Ok I been wanting to post some of my southern recipes but never have taken the time to do it. Goob has inspired me with his **** so here goes.

I don't have pics but I'll start adding them as I cook stuff in the future.

Start with 6 poule d'eau, that is cajun french for water hen or in Utah language COOTS!!!
Here is what you'll need.
1 lb. of your favorite sausage.
1lb. of whole mushrooms.

Skin your coots out with the legs and breast attached to the bone.
cut the legs from the body
Fill a big deep pot with about 1.5 gallons of water 
throw in 6 tablespoons of Louisiana crab boil season. 
Bring your water to a boil and throw the mushrooms and sausage in, boil them for 15 minutes.
Now put your coots in and bring them back to a boil till the meat is tender.
After boiling remove from heat and let sit for 45 minutes to soak in all the seasoning.

You can either warm it back up and eat it just like that or what I prefer is to take the meat off the breast and shred it, ad BBQ and make a pulled coot sandwich on some homemade hoagie buns!
The legs I eat as my little snack on the side of the sandwich.
I eat the sausage and mushrooms just how they come out the pot.

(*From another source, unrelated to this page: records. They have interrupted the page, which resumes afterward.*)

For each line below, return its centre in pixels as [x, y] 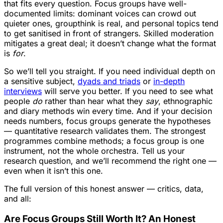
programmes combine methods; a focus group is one [104, 141]
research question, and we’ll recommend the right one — [110, 161]
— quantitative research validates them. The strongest [105, 131]
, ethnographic [185, 101]
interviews [23, 91]
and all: [18, 199]
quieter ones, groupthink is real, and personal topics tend [111, 24]
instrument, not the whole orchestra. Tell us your [94, 151]
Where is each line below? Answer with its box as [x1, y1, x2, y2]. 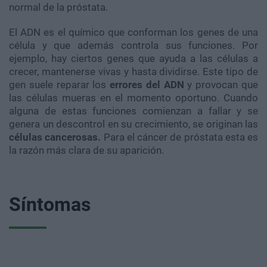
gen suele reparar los [9, 79, 110, 91]
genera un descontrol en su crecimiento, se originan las [9, 118, 258, 131]
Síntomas [9, 193, 91, 216]
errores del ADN [110, 79, 188, 91]
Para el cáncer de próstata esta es [101, 131, 258, 144]
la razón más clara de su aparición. [9, 144, 164, 157]
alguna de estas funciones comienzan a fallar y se [9, 105, 258, 117]
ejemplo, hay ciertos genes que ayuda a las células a [9, 52, 258, 65]
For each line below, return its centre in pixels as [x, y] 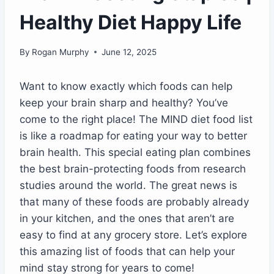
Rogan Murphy [61, 52]
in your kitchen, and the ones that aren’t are [127, 218]
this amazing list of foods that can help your [127, 251]
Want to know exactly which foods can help [126, 86]
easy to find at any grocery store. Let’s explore [133, 235]
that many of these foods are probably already [134, 202]
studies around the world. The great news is [128, 185]
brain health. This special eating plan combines [135, 152]
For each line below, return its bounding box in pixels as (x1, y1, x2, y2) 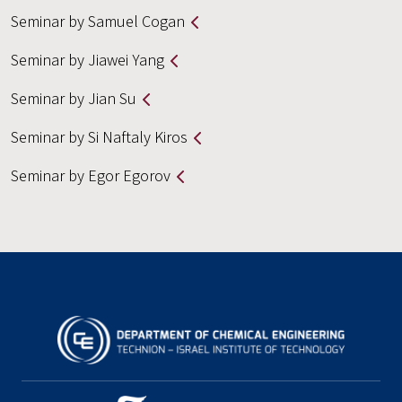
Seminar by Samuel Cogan (11, 11, 185, 31)
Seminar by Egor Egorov (11, 165, 170, 186)
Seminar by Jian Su (11, 88, 136, 109)
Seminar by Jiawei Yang (11, 49, 164, 70)
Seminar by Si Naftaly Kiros (11, 127, 188, 147)
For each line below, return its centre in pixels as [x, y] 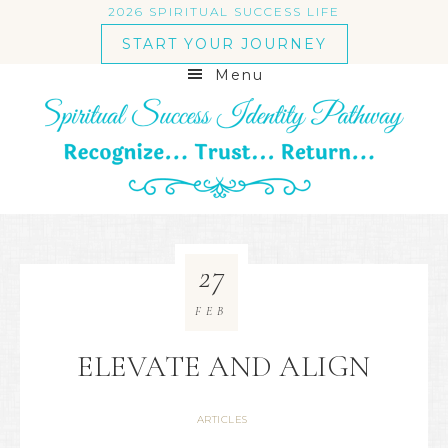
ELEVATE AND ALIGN [224, 366]
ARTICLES [222, 419]
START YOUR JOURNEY [224, 44]
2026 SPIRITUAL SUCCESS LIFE [224, 11]
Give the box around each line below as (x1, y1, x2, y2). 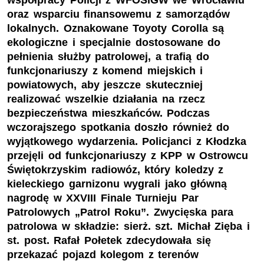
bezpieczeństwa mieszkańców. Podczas (7, 107, 210, 120)
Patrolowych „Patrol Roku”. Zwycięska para (7, 206, 234, 219)
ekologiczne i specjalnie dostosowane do (7, 37, 221, 49)
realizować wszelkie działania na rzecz (7, 93, 206, 105)
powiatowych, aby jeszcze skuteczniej (7, 79, 203, 91)
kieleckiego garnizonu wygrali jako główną (7, 178, 227, 190)
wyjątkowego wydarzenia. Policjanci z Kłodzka (7, 136, 247, 148)
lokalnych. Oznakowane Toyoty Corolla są (7, 22, 225, 35)
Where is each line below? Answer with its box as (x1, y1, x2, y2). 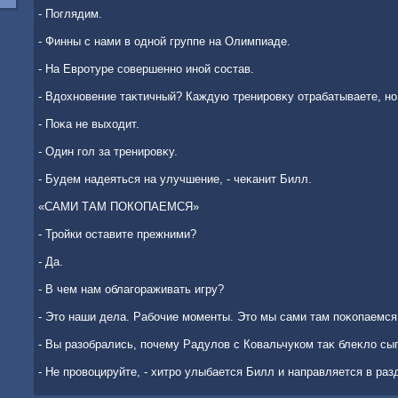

The best is to take the coot out of the water, and smoke it then make a coot stuffing!!
I like to make it pretty spicy!! Trust me, it is awesome!!! You'll never pass a coot up again!!


----------



## wyogoob (Sep 7, 2007)

Ya gotta love that! Interesting recipes, thanks for posting.

Where I come from a coot was usually the first waterfowl species a younster shot. And we had to eat anything we shot.

Ya know, coots eat the same thing, spago pondweed, as all those other fancy-smancy ducks out in the marsh. 

c'est bon


----------